In [None]:
!apt install swig cmake

In [None]:
!pip install -r https://raw.githubusercontent.com/huggingface/deep-rl-class/main/notebooks/unit1/requirements-unit1.txt

In [None]:
!apt-get update
!apt-get install -y python3-opengl
!apt install ffmpeg
!apt install xvfb
!pip3 install pyvirtualdisplay

In [1]:
# Virtual display
from pyvirtualdisplay import Display

virtual_display = Display(visible=0, size=(1400, 900))
virtual_display.start()

<pyvirtualdisplay.display.Display at 0x7f91242192e0>

In [2]:
import gymnasium as gym

from stable_baselines3 import PPO
from stable_baselines3.common.env_util import make_vec_env
from stable_baselines3.common.evaluation import evaluate_policy
from stable_baselines3.common.monitor import Monitor
from stable_baselines3.common.vec_env import DummyVecEnv

In [3]:
env = gym.make("LunarLander-v2")
env.reset()
print("_____OBSERVATION SPACE_____ \n")
print("Observation Space Shape", env.observation_space.shape)
print("Sample observation", env.observation_space.sample())

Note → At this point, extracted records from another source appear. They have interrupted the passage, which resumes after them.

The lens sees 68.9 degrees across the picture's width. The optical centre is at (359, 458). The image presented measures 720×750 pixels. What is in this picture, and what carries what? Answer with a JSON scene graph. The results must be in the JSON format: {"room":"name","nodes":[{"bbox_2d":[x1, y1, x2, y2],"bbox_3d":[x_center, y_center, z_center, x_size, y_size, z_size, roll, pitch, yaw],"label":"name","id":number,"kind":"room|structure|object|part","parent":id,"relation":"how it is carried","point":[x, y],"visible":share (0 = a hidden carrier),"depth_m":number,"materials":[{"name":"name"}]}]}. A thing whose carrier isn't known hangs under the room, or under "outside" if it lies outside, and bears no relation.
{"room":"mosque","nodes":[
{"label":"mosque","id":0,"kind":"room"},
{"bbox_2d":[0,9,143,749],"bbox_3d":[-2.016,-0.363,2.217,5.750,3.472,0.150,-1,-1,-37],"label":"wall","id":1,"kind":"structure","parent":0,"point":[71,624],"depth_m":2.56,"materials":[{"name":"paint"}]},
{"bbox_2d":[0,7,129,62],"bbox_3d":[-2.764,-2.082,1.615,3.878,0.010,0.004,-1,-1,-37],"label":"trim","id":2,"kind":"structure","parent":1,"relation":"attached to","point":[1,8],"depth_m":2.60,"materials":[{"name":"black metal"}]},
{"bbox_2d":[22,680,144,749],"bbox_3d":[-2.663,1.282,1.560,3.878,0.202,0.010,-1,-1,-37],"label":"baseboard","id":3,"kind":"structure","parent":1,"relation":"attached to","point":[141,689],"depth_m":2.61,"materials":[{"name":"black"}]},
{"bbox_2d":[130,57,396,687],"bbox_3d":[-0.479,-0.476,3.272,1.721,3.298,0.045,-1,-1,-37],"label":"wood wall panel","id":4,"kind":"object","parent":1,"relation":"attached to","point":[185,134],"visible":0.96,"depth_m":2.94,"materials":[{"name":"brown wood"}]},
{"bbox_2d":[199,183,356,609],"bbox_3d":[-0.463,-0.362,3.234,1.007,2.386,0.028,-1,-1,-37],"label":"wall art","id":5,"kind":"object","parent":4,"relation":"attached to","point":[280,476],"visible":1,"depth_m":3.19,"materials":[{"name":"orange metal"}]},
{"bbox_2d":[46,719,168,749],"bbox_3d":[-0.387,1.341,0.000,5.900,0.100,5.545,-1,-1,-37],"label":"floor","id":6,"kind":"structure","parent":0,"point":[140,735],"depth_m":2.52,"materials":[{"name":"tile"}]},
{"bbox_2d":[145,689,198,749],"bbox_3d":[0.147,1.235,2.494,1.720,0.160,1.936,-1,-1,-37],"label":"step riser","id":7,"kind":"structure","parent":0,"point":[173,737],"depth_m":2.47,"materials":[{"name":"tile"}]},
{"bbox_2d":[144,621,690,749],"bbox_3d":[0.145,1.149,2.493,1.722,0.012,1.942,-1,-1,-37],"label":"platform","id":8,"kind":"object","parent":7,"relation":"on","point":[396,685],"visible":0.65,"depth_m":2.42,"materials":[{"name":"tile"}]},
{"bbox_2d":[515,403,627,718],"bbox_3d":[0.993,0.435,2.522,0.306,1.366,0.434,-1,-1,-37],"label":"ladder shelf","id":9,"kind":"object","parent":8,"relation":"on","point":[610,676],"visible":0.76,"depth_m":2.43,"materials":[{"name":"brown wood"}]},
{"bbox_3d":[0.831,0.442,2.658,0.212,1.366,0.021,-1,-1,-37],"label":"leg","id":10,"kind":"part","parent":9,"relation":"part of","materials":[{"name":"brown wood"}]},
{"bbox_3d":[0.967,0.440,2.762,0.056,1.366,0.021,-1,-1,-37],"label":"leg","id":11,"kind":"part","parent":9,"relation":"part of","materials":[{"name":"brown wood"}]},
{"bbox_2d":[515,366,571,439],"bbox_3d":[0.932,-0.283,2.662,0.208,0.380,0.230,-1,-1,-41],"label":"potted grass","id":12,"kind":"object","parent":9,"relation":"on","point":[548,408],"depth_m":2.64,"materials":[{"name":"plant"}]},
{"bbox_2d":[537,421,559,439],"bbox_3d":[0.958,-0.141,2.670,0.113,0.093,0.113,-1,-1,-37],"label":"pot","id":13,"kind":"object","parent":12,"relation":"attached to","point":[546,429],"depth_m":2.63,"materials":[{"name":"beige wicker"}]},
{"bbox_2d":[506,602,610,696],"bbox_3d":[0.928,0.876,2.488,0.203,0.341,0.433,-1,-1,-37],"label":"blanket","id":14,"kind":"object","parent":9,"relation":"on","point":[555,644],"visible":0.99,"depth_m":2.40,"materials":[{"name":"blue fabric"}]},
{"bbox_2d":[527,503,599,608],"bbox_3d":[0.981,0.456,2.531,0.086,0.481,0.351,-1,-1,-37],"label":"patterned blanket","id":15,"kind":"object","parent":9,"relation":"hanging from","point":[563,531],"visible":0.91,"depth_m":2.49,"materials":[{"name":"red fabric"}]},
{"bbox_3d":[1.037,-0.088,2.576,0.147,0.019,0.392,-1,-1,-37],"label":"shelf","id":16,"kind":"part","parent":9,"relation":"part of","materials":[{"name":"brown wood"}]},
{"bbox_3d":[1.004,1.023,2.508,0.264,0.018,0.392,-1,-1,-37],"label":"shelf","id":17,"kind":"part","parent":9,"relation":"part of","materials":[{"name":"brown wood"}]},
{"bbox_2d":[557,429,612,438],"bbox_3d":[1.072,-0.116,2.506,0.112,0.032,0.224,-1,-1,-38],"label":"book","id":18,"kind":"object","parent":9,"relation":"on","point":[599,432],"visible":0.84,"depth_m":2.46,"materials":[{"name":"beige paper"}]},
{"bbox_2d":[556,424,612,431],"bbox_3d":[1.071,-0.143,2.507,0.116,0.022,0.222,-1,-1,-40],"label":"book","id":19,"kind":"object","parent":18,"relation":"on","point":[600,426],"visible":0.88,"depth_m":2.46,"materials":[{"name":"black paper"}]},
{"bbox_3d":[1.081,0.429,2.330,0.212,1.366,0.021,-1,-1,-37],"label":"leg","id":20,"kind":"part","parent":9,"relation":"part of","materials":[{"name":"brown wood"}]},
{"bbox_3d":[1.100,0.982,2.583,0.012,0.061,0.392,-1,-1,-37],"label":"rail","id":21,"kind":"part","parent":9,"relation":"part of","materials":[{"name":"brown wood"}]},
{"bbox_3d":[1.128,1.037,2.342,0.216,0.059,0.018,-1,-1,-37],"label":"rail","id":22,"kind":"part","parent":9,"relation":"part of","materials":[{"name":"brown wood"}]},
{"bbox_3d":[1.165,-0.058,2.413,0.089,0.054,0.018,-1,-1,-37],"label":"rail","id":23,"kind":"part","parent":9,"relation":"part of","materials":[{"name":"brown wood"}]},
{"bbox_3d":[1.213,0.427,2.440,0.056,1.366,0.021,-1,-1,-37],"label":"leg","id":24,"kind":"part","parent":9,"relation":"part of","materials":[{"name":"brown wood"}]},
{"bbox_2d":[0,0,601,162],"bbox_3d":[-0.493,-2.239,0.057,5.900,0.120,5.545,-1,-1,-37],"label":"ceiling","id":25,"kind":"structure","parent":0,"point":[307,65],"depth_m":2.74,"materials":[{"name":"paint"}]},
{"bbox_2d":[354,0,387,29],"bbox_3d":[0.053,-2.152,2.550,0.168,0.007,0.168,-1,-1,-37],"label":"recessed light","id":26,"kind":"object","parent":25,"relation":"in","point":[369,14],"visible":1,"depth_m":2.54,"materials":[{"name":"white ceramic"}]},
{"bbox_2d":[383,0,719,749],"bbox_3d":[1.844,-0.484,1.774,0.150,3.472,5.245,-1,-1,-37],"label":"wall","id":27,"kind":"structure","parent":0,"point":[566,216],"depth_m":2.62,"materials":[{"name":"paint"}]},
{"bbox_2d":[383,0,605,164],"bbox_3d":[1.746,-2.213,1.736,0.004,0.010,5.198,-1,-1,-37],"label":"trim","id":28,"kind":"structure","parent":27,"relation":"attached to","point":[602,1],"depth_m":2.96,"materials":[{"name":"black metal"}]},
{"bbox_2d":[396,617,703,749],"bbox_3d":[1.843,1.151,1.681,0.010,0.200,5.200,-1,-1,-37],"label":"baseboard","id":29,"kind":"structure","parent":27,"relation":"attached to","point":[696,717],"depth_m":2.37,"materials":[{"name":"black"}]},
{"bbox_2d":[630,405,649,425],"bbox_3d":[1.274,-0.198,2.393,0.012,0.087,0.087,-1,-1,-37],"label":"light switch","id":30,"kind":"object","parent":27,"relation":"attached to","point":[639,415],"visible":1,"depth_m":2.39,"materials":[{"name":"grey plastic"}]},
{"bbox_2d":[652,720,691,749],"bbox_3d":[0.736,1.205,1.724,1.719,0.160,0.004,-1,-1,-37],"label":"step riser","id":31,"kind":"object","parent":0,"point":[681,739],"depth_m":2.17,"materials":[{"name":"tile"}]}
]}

print("\n _____ACTION SPACE_____ \n")
print("Action Space Shape", env.action_space.n)
print("Action Space Sample", env.action_space.sample())

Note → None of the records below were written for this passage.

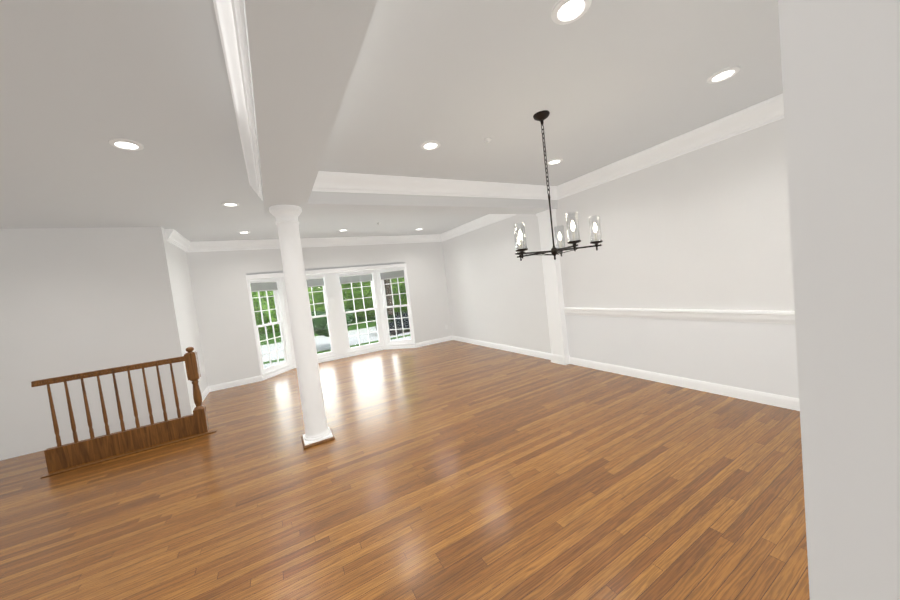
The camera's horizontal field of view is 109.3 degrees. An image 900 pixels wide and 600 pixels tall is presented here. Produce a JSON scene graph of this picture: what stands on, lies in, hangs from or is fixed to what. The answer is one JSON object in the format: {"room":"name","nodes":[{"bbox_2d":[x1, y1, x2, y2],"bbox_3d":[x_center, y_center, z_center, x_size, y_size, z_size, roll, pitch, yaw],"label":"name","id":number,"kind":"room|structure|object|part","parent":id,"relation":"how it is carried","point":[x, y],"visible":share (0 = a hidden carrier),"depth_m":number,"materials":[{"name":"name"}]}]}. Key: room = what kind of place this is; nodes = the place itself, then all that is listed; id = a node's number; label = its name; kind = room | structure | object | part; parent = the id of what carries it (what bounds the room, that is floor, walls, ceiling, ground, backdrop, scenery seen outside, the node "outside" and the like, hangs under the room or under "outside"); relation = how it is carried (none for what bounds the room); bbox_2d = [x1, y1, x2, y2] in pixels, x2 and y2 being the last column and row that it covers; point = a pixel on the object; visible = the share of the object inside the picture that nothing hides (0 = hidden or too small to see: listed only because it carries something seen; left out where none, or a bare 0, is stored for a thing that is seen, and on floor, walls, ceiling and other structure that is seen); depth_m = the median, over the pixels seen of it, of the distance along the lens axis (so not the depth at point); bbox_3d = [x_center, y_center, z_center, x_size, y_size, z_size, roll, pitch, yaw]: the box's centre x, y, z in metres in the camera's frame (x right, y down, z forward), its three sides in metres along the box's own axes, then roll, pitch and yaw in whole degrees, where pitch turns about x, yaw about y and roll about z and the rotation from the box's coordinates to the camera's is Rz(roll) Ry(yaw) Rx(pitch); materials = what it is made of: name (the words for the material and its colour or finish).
{"room":"dining room","nodes":[
{"label":"dining room","id":0,"kind":"room"},
{"bbox_2d":[0,227,193,460],"bbox_3d":[-5.304,0.510,3.925,3.080,2.740,0.160,-8,4,-29],"label":"wall","id":1,"kind":"structure","parent":0,"point":[76,300],"depth_m":4.14,"materials":[{"name":"paint"}]},
{"bbox_2d":[168,242,207,395],"bbox_3d":[-4.372,0.329,5.231,0.160,2.740,1.220,-8,4,-29],"label":"wall","id":2,"kind":"structure","parent":0,"point":[180,268],"depth_m":5.31,"materials":[{"name":"paint"}]},
{"bbox_2d":[165,229,192,251],"bbox_3d":[-4.379,-0.961,5.172,0.098,0.172,1.110,-8,4,-29],"label":"crown molding","id":3,"kind":"structure","parent":2,"relation":"attached to","point":[176,239],"depth_m":5.07,"materials":[{"name":"white wood"}]},
{"bbox_2d":[193,386,209,407],"bbox_3d":[-4.147,1.624,5.347,0.016,0.108,1.220,-8,4,-29],"label":"baseboard","id":4,"kind":"structure","parent":2,"relation":"attached to","point":[207,390],"depth_m":5.53,"materials":[{"name":"white wood"}]},
{"bbox_2d":[186,242,452,385],"bbox_3d":[-2.372,-0.006,7.128,5.540,2.740,0.160,-8,4,-29],"label":"wall","id":5,"kind":"structure","parent":0,"point":[223,313],"depth_m":6.21,"materials":[{"name":"paint"}]},
{"bbox_2d":[209,375,261,391],"bbox_3d":[-4.059,1.572,6.084,0.830,0.108,0.016,-8,4,-29],"label":"baseboard","id":6,"kind":"structure","parent":5,"relation":"attached to","point":[257,378],"depth_m":6.07,"materials":[{"name":"white wood"}]},
{"bbox_2d":[250,281,277,291],"label":"window blinds","id":7,"kind":"object","parent":5,"relation":"attached to","point":[257,286],"depth_m":6.53,"materials":[{"name":"white fabric"}]},
{"bbox_2d":[306,277,323,286],"label":"window blinds","id":8,"kind":"object","parent":5,"relation":"attached to","point":[317,281],"depth_m":7.33,"materials":[{"name":"white fabric"}]},
{"bbox_2d":[191,234,441,251],"bbox_3d":[-2.455,-1.281,6.943,5.220,0.172,0.098,-8,4,-29],"label":"crown molding","id":9,"kind":"structure","parent":5,"relation":"attached to","point":[201,246],"depth_m":6.73,"materials":[{"name":"white wood"}]},
{"bbox_2d":[245,262,415,380],"bbox_3d":[-2.568,0.317,7.338,3.480,2.120,0.760,-8,4,-29],"label":"bay window","id":10,"kind":"structure","parent":5,"relation":"in","point":[334,300],"depth_m":7.52,"materials":[{"name":"paint"}]},
{"bbox_2d":[339,273,372,283],"label":"window blinds","id":11,"kind":"object","parent":5,"relation":"attached to","point":[364,277],"depth_m":7.77,"materials":[{"name":"white fabric"}]},
{"bbox_2d":[379,269,404,279],"label":"window blinds","id":12,"kind":"object","parent":5,"relation":"attached to","point":[399,273],"depth_m":7.88,"materials":[{"name":"white fabric"}]},
{"bbox_2d":[415,336,452,347],"bbox_3d":[-0.398,1.040,8.114,1.050,0.108,0.016,-8,4,-29],"label":"baseboard","id":13,"kind":"structure","parent":5,"relation":"attached to","point":[425,343],"depth_m":8.10,"materials":[{"name":"white wood"}]},
{"bbox_2d":[0,0,782,241],"bbox_3d":[-1.490,-1.267,2.150,8.480,0.120,9.740,-8,4,-29],"label":"ceiling","id":14,"kind":"structure","parent":0,"point":[604,83],"depth_m":2.13,"materials":[{"name":"paint"}]},
{"bbox_2d":[108,138,143,150],"bbox_3d":[-2.315,-1.114,2.287,0.174,0.012,0.174,-6,3,16],"label":"recessed light","id":15,"kind":"object","parent":14,"relation":"in","point":[125,144],"depth_m":2.28,"materials":[{"name":"white plastic"}]},
{"bbox_2d":[221,202,238,206],"bbox_3d":[-2.658,-1.164,3.869,0.174,0.012,0.174,-6,3,16],"label":"recessed light","id":16,"kind":"object","parent":14,"relation":"in","point":[230,204],"depth_m":3.86,"materials":[{"name":"white plastic"}]},
{"bbox_2d":[243,0,377,212],"bbox_3d":[-0.308,-1.110,0.746,0.380,0.300,6.140,-8,4,-29],"label":"soffit","id":17,"kind":"structure","parent":14,"relation":"attached to","point":[303,55],"depth_m":1.38,"materials":[{"name":"paint"}]},
{"bbox_2d":[213,0,262,200],"bbox_3d":[-0.522,-1.143,0.627,0.098,0.172,6.140,-8,4,-29],"label":"crown molding","id":18,"kind":"structure","parent":17,"relation":"attached to","point":[230,17],"depth_m":1.59,"materials":[{"name":"white wood"}]},
{"bbox_2d":[313,171,327,188],"bbox_3d":[-0.594,-1.198,1.737,0.098,0.172,3.150,-8,4,-29],"label":"crown molding","id":19,"kind":"structure","parent":17,"relation":"attached to","point":[319,180],"depth_m":3.20,"materials":[{"name":"white wood"}]},
{"bbox_2d":[420,140,440,149],"bbox_3d":[-0.176,-1.390,2.867,0.174,0.012,0.174,-6,3,16],"label":"recessed light","id":20,"kind":"object","parent":14,"relation":"in","point":[432,144],"depth_m":2.86,"materials":[{"name":"white plastic"}]},
{"bbox_2d":[307,191,557,213],"bbox_3d":[0.011,-1.343,4.216,3.550,0.300,0.380,-8,4,-29],"label":"soffit","id":21,"kind":"structure","parent":14,"relation":"attached to","point":[322,202],"depth_m":3.88,"materials":[{"name":"paint"}]},
{"bbox_2d":[312,171,559,199],"bbox_3d":[0.115,-1.407,4.001,3.560,0.172,0.098,-8,4,-29],"label":"crown molding","id":22,"kind":"structure","parent":21,"relation":"attached to","point":[335,181],"depth_m":3.78,"materials":[{"name":"white wood"}]},
{"bbox_2d":[484,137,490,142],"bbox_3d":[0.340,-1.441,2.879,0.067,0.030,0.067,-9,4,-38],"label":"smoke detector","id":23,"kind":"object","parent":14,"relation":"attached to","point":[487,139],"depth_m":2.86,"materials":[{"name":"white plastic"}]},
{"bbox_2d":[547,158,562,164],"bbox_3d":[1.198,-1.592,3.663,0.174,0.012,0.174,-6,3,16],"label":"recessed light","id":24,"kind":"object","parent":14,"relation":"in","point":[557,160],"depth_m":3.65,"materials":[{"name":"white plastic"}]},
{"bbox_2d":[514,110,602,260],"bbox_3d":[0.768,-0.903,2.571,0.692,1.160,0.708,-8,4,-29],"label":"chandelier","id":25,"kind":"object","parent":14,"relation":"hanging from","point":[541,116],"visible":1,"depth_m":2.53,"materials":[{"name":"brown metal"}]},
{"bbox_3d":[0.810,-0.535,2.592,0.680,0.201,0.696,-8,4,-29],"label":"glass","id":26,"kind":"part","parent":25,"relation":"part of","materials":[{"name":"clear glass"}]},
{"bbox_2d":[551,0,591,24],"bbox_3d":[0.582,-1.402,1.538,0.174,0.012,0.174,-6,3,16],"label":"recessed light","id":27,"kind":"object","parent":14,"relation":"in","point":[563,12],"depth_m":1.54,"materials":[{"name":"white plastic"}]},
{"bbox_2d":[706,66,739,83],"bbox_3d":[1.937,-1.597,2.266,0.174,0.012,0.174,-6,3,16],"label":"recessed light","id":28,"kind":"object","parent":14,"relation":"in","point":[728,72],"depth_m":2.26,"materials":[{"name":"white plastic"}]},
{"bbox_2d":[0,340,809,599],"bbox_3d":[-1.285,1.572,2.525,8.480,0.120,10.230,-8,4,-29],"label":"floor","id":29,"kind":"structure","parent":0,"point":[452,470],"depth_m":2.30,"materials":[{"name":"brown wood"}]},
{"bbox_2d":[31,347,208,472],"bbox_3d":[-3.679,1.179,3.654,1.355,1.074,0.110,-8,4,-29],"label":"railing","id":30,"kind":"object","parent":29,"relation":"on","point":[60,456],"visible":1,"depth_m":3.62,"materials":[{"name":"brown wood"}]},
{"bbox_2d":[40,430,216,478],"bbox_3d":[-3.517,1.700,3.597,1.450,0.010,0.060,-8,4,-29],"label":"trim","id":31,"kind":"structure","parent":29,"relation":"on","point":[118,456],"depth_m":3.54,"materials":[{"name":"brown wood"}]},
{"bbox_2d":[269,205,334,448],"bbox_3d":[-1.548,0.265,3.342,0.304,2.440,0.304,-8,4,-29],"label":"column","id":32,"kind":"structure","parent":29,"relation":"on","point":[318,430],"depth_m":3.27,"materials":[{"name":"white wood"}]},
{"bbox_2d":[536,209,569,364],"bbox_3d":[1.654,-0.200,5.118,0.120,2.440,0.310,-8,4,-29],"label":"pilaster","id":33,"kind":"object","parent":29,"relation":"on","point":[555,310],"visible":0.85,"depth_m":5.07,"materials":[{"name":"white wood"}]},
{"bbox_2d":[442,118,798,398],"bbox_3d":[1.782,-0.367,5.133,0.160,2.740,7.360,-8,4,-29],"label":"wall","id":34,"kind":"structure","parent":0,"point":[706,227],"depth_m":3.67,"materials":[{"name":"paint"}]},
{"bbox_2d":[440,214,516,240],"bbox_3d":[0.573,-1.613,6.718,0.098,0.172,3.210,-8,4,-29],"label":"crown molding","id":35,"kind":"structure","parent":34,"relation":"attached to","point":[488,219],"depth_m":6.81,"materials":[{"name":"white wood"}]},
{"bbox_2d":[453,336,550,359],"bbox_3d":[0.915,0.961,6.862,0.016,0.108,3.480,-8,4,-29],"label":"baseboard","id":36,"kind":"structure","parent":34,"relation":"attached to","point":[539,354],"depth_m":6.44,"materials":[{"name":"white paint"}]},
{"bbox_2d":[556,93,783,198],"bbox_3d":[2.409,-1.635,3.402,0.098,0.172,3.150,-8,4,-29],"label":"crown molding","id":37,"kind":"structure","parent":34,"relation":"attached to","point":[770,110],"depth_m":3.32,"materials":[{"name":"white paint"}]},
{"bbox_2d":[563,307,794,323],"bbox_3d":[2.629,0.154,3.529,0.046,0.114,3.420,-8,4,-29],"label":"trim","id":38,"kind":"structure","parent":34,"relation":"attached to","point":[767,316],"depth_m":3.44,"materials":[{"name":"white wood"}]},
{"bbox_2d":[569,357,799,410],"bbox_3d":[2.724,0.939,3.594,0.016,0.108,3.390,-8,4,-29],"label":"baseboard","id":39,"kind":"structure","parent":34,"relation":"attached to","point":[791,403],"depth_m":3.52,"materials":[{"name":"white wood"}]},
{"bbox_2d":[778,0,899,599],"bbox_3d":[1.912,-0.153,1.088,3.560,2.740,0.160,-8,4,-29],"label":"wall","id":40,"kind":"structure","parent":0,"point":[840,59],"depth_m":0.27,"materials":[{"name":"paint"}]},
{"label":"outside","id":41,"kind":"structure","parent":0,"visible":0},
{"bbox_2d":[250,277,410,367],"bbox_3d":[-25.317,-4.292,53.389,170.000,16.491,122.760,-8,4,-29],"label":"scenery","id":42,"kind":"structure","parent":41,"point":[322,325],"depth_m":30.32,"materials":[{"name":"green plant"}]}
]}

_____OBSERVATION SPACE_____ 

Observation Space Shape (8,)
Sample observation [-0.04776433  0.37539226 -0.66619956 -3.4528992   2.72239     2.4114401
  0.50794303  0.7482365 ]

 _____ACTION SPACE_____ 

Action Space Shape 4
Action Space Sample 1


In [11]:
env_id = 'LunarLander-v2'
env = make_vec_env(env_id, n_envs=16)

In [12]:
model = PPO(
    policy = 'MlpPolicy',
    env = env,
    n_steps = 1024,
    batch_size = 128,
    n_epochs = 4,
    gamma = 0.999,
    gae_lambda = 0.98,
    ent_coef = 0.01,
    verbose=1
)

Using cuda device


In [13]:
model.learn(total_timesteps=1_000_000)
model_name = "1-lunar-lander"
model.save(model_name)

---------------------------------
| rollout/           |          |
|    ep_len_mean     | 91       |
|    ep_rew_mean     | -178     |
| time/              |          |
|    fps             | 1608     |
|    iterations      | 1        |
|    time_elapsed    | 10       |
|    total_timesteps | 16384    |
---------------------------------
------------------------------------------
| rollout/                |              |
|    ep_len_mean          | 91.5         |
|    ep_rew_mean          | -172         |
| time/                   |              |
|    fps                  | 1236         |
|    iterations           | 2            |
|    time_elapsed         | 26           |
|    total_timesteps      | 32768        |
| train/                  |              |
|    approx_kl            | 0.0047857948 |
|    clip_fraction        | 0.031        |
|    clip_range           | 0.2          |
|    entropy_loss         | -1.38        |
|    explained_variance   | 0.000596     |
|    learning_r

In [14]:
eval_env = Monitor(gym.make("LunarLander-v2"))
mean_reward, std_reward = evaluate_policy(model, eval_env, n_eval_episodes=10, deterministic=True)
print(f"mean_reward={mean_reward:.2f} +/- {std_reward}")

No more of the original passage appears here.